Я сравню list comprehension в Scala2.x и Python 3.x
1. Последовательность
В питона:
xs = [x*x for x in range(5)]
#xs = [0, 1, 4, 9, 16]
ys = list(map(lambda x: x*x, range(5)))
#ys = [0, 1, 4, 9, 16]
В Scala:
scala> val xs = for(x <- 0 until 5) yield x*x
xs: scala.collection.immutable.IndexedSeq[Int] = Vector(0, 1, 4, 9, 16)

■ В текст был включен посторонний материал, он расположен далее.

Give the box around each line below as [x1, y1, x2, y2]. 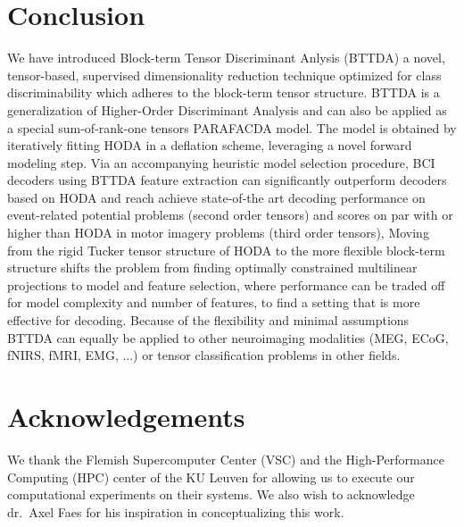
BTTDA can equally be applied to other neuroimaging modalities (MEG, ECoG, [7, 328, 449, 347]
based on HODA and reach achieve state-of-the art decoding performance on [7, 188, 426, 206]
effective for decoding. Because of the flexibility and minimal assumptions [7, 311, 410, 330]
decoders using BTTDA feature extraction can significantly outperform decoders [7, 171, 447, 189]
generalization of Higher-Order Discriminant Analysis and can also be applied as [7, 100, 447, 119]
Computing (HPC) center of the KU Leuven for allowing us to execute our [7, 467, 415, 486]
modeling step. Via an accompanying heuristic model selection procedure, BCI [7, 153, 435, 171]
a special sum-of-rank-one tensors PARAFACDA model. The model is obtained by [7, 118, 457, 137]

scala> val ys = (0 until 5) map (x => x*x)
ys: scala.collection.immutable.IndexedSeq[Int] = Vector(0, 1, 4, 9, 16)
Или вы действительно хотите список:
scala> import collection.breakOut
scala> val xs: List[Int] = (for(x <- 0 until 5) yield x*x)(breakOut)

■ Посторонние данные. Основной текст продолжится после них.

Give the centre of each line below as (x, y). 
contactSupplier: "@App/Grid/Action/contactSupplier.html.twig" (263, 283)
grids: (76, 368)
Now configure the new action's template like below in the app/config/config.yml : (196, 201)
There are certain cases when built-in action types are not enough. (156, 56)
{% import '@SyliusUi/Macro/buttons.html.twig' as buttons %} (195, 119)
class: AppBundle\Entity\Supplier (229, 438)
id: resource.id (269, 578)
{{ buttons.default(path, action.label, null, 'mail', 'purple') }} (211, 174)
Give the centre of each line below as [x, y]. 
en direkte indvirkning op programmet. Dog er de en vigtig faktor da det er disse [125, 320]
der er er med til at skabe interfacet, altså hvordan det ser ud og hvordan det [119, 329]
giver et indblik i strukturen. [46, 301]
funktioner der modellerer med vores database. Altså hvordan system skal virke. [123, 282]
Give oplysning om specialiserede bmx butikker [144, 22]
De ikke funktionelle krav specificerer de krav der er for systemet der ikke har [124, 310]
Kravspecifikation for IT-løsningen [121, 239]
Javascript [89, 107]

xs: List[Int] = List(0, 1, 4, 9, 16)
scala> val ys: List[Int] = (0 until 5).map(x => x*x)(breakOut)
ys: List[Int] = List(0, 1, 4, 9, 16)
scala> val zs = (for(x <- 0 until 5) yield x*x).toList
zs: List[Int] = List(0, 1, 4, 9, 16)
2.Набор
В Python
s1 = { x//2 for x in range(10) }
#s1 = {0, 1, 2, 3, 4}
s2 = set(map(lambda x: x//2, range(10)))
#s2 = {0, 1, 2, 3, 4}
В Scala
scala> val s1 = (for(x <- 0 until 10) yield x/2).toSet
s1: scala.collection.immutable.Set[Int] = Set(0, 1, 2, 3, 4)

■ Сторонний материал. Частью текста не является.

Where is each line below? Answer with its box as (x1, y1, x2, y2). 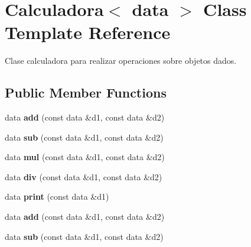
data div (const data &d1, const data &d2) (5, 170, 162, 183)
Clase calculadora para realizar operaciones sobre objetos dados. (5, 54, 237, 67)
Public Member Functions (5, 83, 167, 102)
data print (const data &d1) (5, 190, 109, 203)
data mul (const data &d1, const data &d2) (5, 151, 165, 163)
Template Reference (5, 20, 171, 44)
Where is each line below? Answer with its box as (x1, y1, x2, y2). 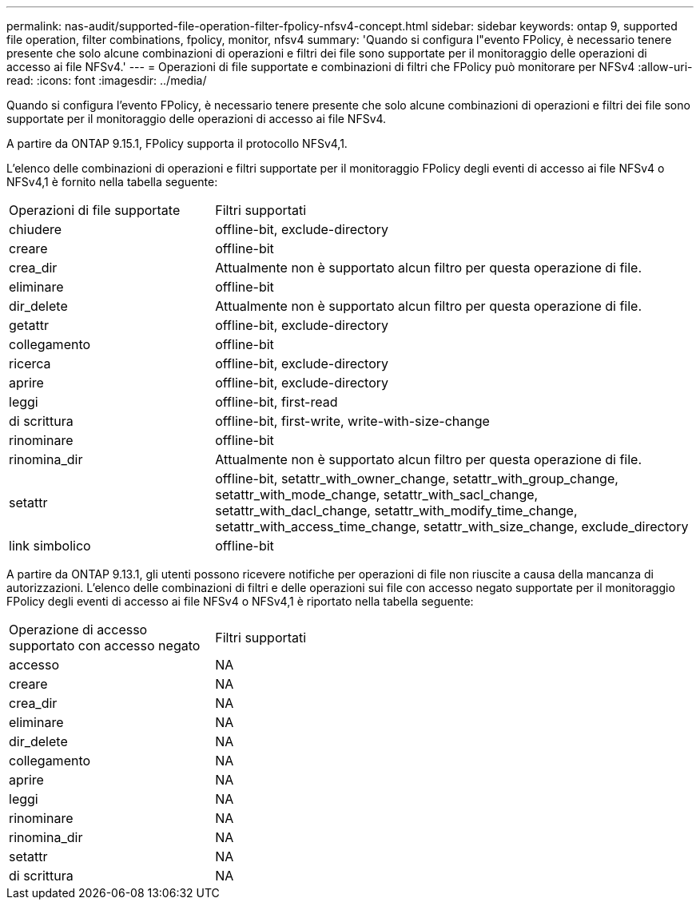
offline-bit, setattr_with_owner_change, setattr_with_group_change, (215, 471, 618, 487)
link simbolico (9, 538, 91, 554)
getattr (9, 317, 49, 333)
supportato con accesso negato (9, 638, 201, 654)
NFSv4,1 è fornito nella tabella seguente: (6, 175, 218, 189)
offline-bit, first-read (215, 394, 338, 410)
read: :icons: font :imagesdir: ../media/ (6, 74, 207, 87)
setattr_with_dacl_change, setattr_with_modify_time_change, (215, 503, 578, 519)

scala> val s2: Set[Int] = (for(x <- 0 until 10) yield x/2)(breakOut)
s2: Set[Int] = Set(0, 1, 2, 3, 4)
scala> val s3: Set[Int] = (0 until 10).map(_/2)(breakOut)
s3: Set[Int] = Set(0, 1, 2, 3, 4)
scala> val s4 = (0 until 10).map(_/2).toSet
s4: scala.collection.immutable.Set[Int] = Set(0, 1, 2, 3, 4)
3. Dict
В Python:
pairs = [(1, 'a'), (2, 'b'), (3, 'c'), (4, 'd')]
#d1 = {1: 'aa', 2: 'bb', 3: 'cc', 4: 'dd'}
d2 = dict([(k*2, v) for k, v in pairs])
#d2 = {2: 'a', 4: 'b', 6: 'c', 8: 'd'}
В Scala
scala> val pairs = Seq(1->"a", 2->"b", 3->"c", 4->"d")
pairs: Seq[(Int, String)] = List((1,a), (2,b), (3,c), (4,d))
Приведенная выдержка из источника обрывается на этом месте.